I'm not diminishing Bell Labs nor anybody there, it was a lot of smart people.
> as part of the radar effort
Something I've been curious about and thought I'd ask the room here since it was mentioned.
It seems to me that "the radar effort" was very significant, almost Manhattan Project levels itself. In every book about scientists in WW2 or the atomic bomb that I've read, it seemed everyone had a friend "working on radar" or various scientist weren't available to work on the bomb because they were, again, "working on radar."
Was this true or just something I'm overanalyzing?
4 replies →
Thank you so much for this detailed dive! I appreciate it!
Is there a particular primary source that you recommend?
In the spirit of wartime cooperation is putting it nicely.
The magnetron was one of several technologies that the UK transferred to the USA in order to secure assistance in the war effort.
https://en.m.wikipedia.org/wiki/Tizard_Mission
>...putting it nicely. The magnetron was one of several technologies that the UK transferred to the USA in order to secure assistance in the war effort.
how is that not in the spirit of wartime cooperation? with spirited cooperation, each side contributes in order to get what they want from cooperation
if you want more nuance, the American administration, completely upper class https://oldlifemagazine.com/look-magazine-april-12-1949-fran... was 100% behind helping the UK and got the job done, but we have a political system that has to respond to the common people, and just as the English labour party has never thought "oh, what can we do to help the US?", neither has the American populace in reverse, on top of the traditional American individualism and revulsion toward European monarchical and imperial wars.

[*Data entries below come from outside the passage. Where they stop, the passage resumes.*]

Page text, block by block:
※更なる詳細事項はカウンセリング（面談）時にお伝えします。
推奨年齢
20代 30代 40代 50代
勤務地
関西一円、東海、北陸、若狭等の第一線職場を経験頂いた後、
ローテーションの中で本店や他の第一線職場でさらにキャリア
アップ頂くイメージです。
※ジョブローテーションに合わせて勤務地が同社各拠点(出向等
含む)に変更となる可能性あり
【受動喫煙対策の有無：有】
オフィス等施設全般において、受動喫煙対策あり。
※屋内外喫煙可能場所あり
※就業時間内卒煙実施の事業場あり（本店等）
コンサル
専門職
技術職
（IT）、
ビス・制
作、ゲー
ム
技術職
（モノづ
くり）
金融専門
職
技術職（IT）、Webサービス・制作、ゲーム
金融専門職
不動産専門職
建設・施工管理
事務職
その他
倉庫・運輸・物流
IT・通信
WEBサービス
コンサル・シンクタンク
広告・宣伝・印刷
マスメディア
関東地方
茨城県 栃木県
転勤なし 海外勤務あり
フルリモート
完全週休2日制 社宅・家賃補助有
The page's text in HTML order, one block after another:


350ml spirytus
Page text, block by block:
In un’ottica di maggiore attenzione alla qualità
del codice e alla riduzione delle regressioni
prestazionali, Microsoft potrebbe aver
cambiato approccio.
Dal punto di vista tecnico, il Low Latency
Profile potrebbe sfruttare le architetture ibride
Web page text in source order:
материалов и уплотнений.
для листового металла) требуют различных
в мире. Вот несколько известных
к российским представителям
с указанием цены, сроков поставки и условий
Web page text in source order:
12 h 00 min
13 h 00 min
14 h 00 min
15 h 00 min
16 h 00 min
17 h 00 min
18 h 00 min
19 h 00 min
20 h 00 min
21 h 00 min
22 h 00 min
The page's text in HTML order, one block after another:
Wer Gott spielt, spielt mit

Difference is, we don't bitch about it.
Britain is completely entitled to be proud of its absolute grit, prowess, and determination wrt the second world war, but the US did right by them too. America was already on the rise, but not entirely self-confident (that had begun wrt WWI but had not become a birthright till after WWII.) We didn't have a 19th century empire that collapsed (although we were in certain respects a self-contained 19th century western empire), and we were perfectly positioned (geography, population, GDP, English Common Law legal system plus bill of rights, but lacking other tired old ideas about class) to assume the mantles not only of British hegemony, but also French, German, Dutch, Belgian and the other "imperial thrones" that were now unoccupied. it was to our benefit but it was not "our fault" or even "our doing"
It was business, that's all. Just like the demand that the UK dismantle it's worldwide trade networks was business and plenty of other examples that set the US up to become the global power.
There's no problem with that at all, it's what every power has had to do in order to reach that status throughout history. I was just calling out that it was primarily a transaction.